The old man gave a loud snap with his fingers. I looked at the glass he’d set on the counter, but it remained empty and inert.

“…what happened?” I asked.

“The little devil never showed up!” the old man said. “That was its trick, you see.”

“It gave you perfect health and more money than you needed?”

“It made me believe,” the old man said. “It made me hope. It made me wish… those first two things, they were things I wanted. They were things I asked for. But they weren’t a wish like this was a wish. I’d never felt a deep-seated yearning for a million dollars, you see. I’d prayed for health, in the off-hand sort of way that you do, but I had never fallen to my knees and begged for it.”

“You still had your money,” I said.

“You don’t understand,” he said. “If it had said two wishes, I would have been satisfied. If it had said two wishes, I would have walked away perfectly happy. I wouldn’t have been disappointed if from the start it said I could have one wish, or it offered its thanks and went on its way. But it promised three wishes, and it spread them out so I had time to get used to the idea, to come round to the way of thinking that this was how things worked.”

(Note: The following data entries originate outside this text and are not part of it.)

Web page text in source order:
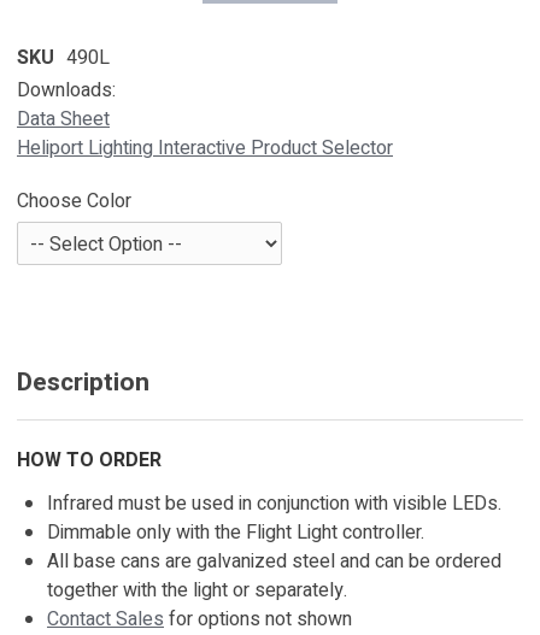
SKU 490L
Downloads:
Data Sheet
Heliport Lighting Interactive Product Selector
Choose Color
Description
HOW TO ORDER
Infrared must be used in conjunction with visible LEDs.
Dimmable only with the Flight Light controller.
All base cans are galvanized steel and can be ordered
together with the light or separately.
Contact Sales for options not shown
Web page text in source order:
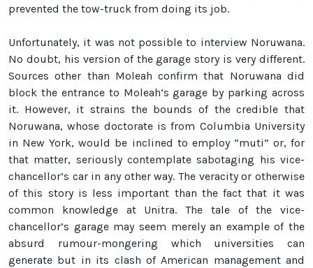
prevented the tow-truck from doing its job.
Unfortunately, it was not possible to interview Noruwana.
No doubt, his version of the garage story is very different.
Sources other than Moleah confirm that Noruwana did
block the entrance to Moleah’s garage by parking across
it. However, it strains the bounds of the credible that
Noruwana, whose doctorate is from Columbia University
in New York, would be inclined to employ “muti” or, for
that matter, seriously contemplate sabotaging his vice-
chancellor’s car in any other way. The veracity or otherwise
of this story is less important than the fact that it was
common knowledge at Unitra. The tale of the vice-
chancellor’s garage may seem merely an example of the
absurd rumour-mongering which universities can
generate but in its clash of American management and
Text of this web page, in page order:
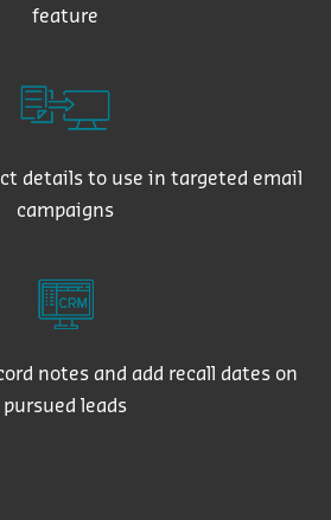
feature
details to use in targeted email
campaigns
notes and add recall dates on
pursued leads
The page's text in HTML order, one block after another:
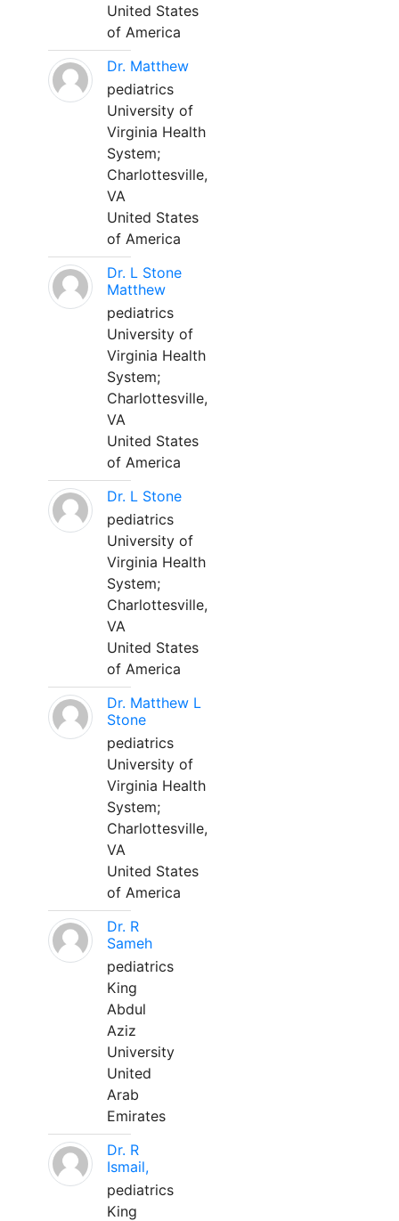
United States
of America
Dr. Matthew
pediatrics
University of
Virginia Health
System;
Charlottesville,
VA
United States
of America
Dr. L Stone
Matthew
pediatrics
University of
Virginia Health
System;
Charlottesville,
VA
United States
of America
Dr. L Stone
pediatrics
University of
Virginia Health
System;
Charlottesville,
VA
United States
of America
Dr. Matthew L
Stone
pediatrics
University of
Virginia Health
System;
Charlottesville,
VA
United States
of America
Dr. R
Sameh
pediatrics
King
Abdul
Aziz
University
United
Arab
Emirates
Dr. R
Ismail,
pediatrics
King
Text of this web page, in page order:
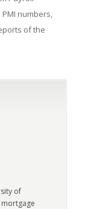
numbers,
of the
of
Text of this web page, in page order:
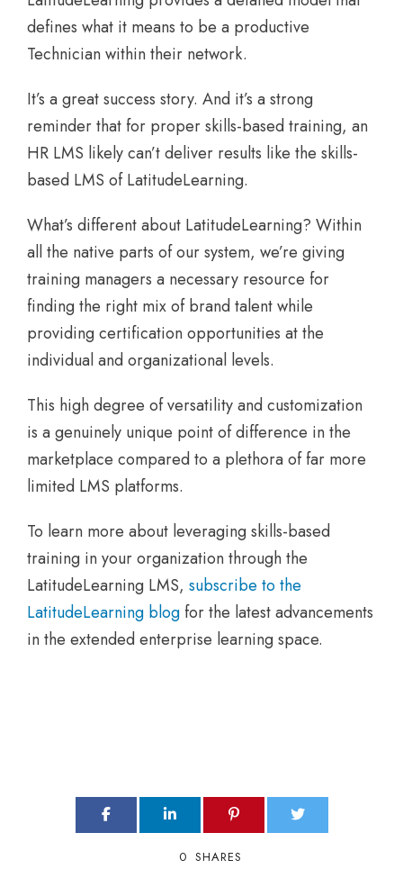
defines what it means to be a productive
Technician within their network.
It’s a great success story. And it’s a strong
reminder that for proper skills-based training, an
HR LMS likely can’t deliver results like the skills-
based LMS of LatitudeLearning.
What’s different about LatitudeLearning? Within
all the native parts of our system, we’re giving
training managers a necessary resource for
finding the right mix of brand talent while
providing certification opportunities at the
individual and organizational levels.
This high degree of versatility and customization
is a genuinely unique point of difference in the
marketplace compared to a plethora of far more
limited LMS platforms.
To learn more about leveraging skills-based
training in your organization through the
LatitudeLearning LMS, subscribe to the
LatitudeLearning blogfor the latest advancements
in the extended enterprise learning space.
0 SHARES
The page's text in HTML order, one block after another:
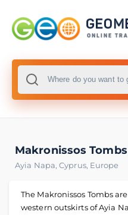
Makronissos Tombs
Ayia Napa,Cyprus, Europe
The Makronissos Tombs
western outskirts of Ayia
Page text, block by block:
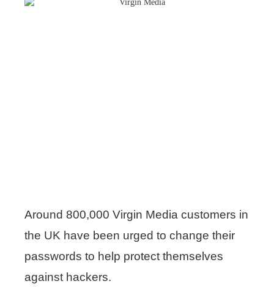
Around 800,000 Virgin Media customers in
the UK have been urged to change their
passwords to help protect themselves
against hackers.
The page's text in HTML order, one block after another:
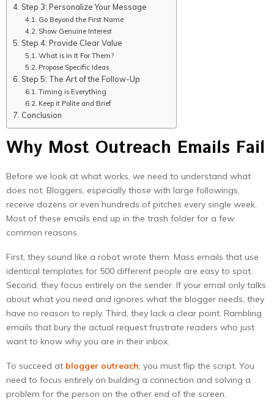
Step 3: Personalize Your Message
Go Beyond the First Name
Show Genuine Interest
Step 4: Provide Clear Value
What is In It For Them?
Propose Specific Ideas
Step 5: The Art of the Follow-Up
Timing is Everything
Keep it Polite and Brief
Conclusion
Why Most Outreach Emails Fail
Before we look at what works, we need to understand what
does not. Bloggers, especially those with large followings,
receive dozens or even hundreds of pitches every single week.
Most of these emails end up in the trash folder for a few
common reasons.
First, they sound like a robot wrote them. Mass emails that use
identical templates for 500 different people are easy to spot.
Second, they focus entirely on the sender. If your email only talks
about what you need and ignores what the blogger needs, they
have no reason to reply. Third, they lack a clear point. Rambling
emails that bury the actual request frustrate readers who just
want to know why you are in their inbox.
To succeed at blogger outreach, you must flip the script. You
need to focus entirely on building a connection and solving a
problem for the person on the other end of the screen.
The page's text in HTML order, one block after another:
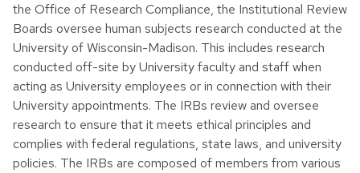
the Office of Research Compliance, the Institutional Review
Boards oversee human subjects research conducted at the
University of Wisconsin-Madison. This includes research
conducted off-site by University faculty and staff when
acting as University employees or in connection with their
University appointments. The IRBs review and oversee
research to ensure that it meets ethical principles and
complies with federal regulations, state laws, and university
policies. The IRBs are composed of members from various
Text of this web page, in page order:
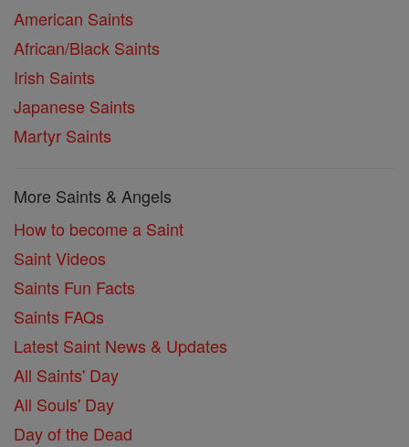
American Saints
African/Black Saints
Irish Saints
Japanese Saints
Martyr Saints
More Saints & Angels
How to become a Saint
Saint Videos
Saints Fun Facts
Saints FAQs
Latest Saint News & Updates
All Saints' Day
All Souls' Day
Day of the Dead
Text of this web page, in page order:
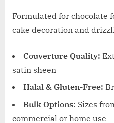
Formulated for chocolate
cake decoration and
Couverture Quality:
satin sheen
Halal & Gluten-Free:
Bulk Options: Sizes
commercial or home use
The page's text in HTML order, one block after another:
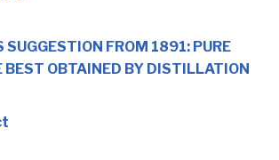
SUGGESTION FROM 1891: PURE
BEST OBTAINED BY DISTILLATION

“But have you ever in your life since then actually gone thirsty?”

“No,” he said. “Not thirsty, exactly. Not for lack of drink.”

“Thanks for the warning,” I said.

“But you still mean to press on.”

“If I’m offered three wishes, I’ll know what not to do,” I said.

“If you’re counting on two, you’ll get one,” he said. “Or three but something else will go wrong. Or you’ll be offered something else, something that isn’t wishes. You see, the lesson here isn’t how it played out with me. The lesson is about what happens when you trust a fairy.”

“I think I could manage a long, rich life,” I said.

“You think I don’t feel lucky?” the old man said. “I do, if only because I’ve heard from others who’ve had their dealings and come away much worse for it. But no matter how lucky I am and how lucky I feel, I also feel cheated… and I’ll always feel cheated. It’s a bigger thing than you think.”

“I could stand to feel a little cheated if I had your life.”

“That’s what they all say, when they find me,” the old man said. “But they all find me in a bar.”

“I won’t make the same mistake you did,” I said.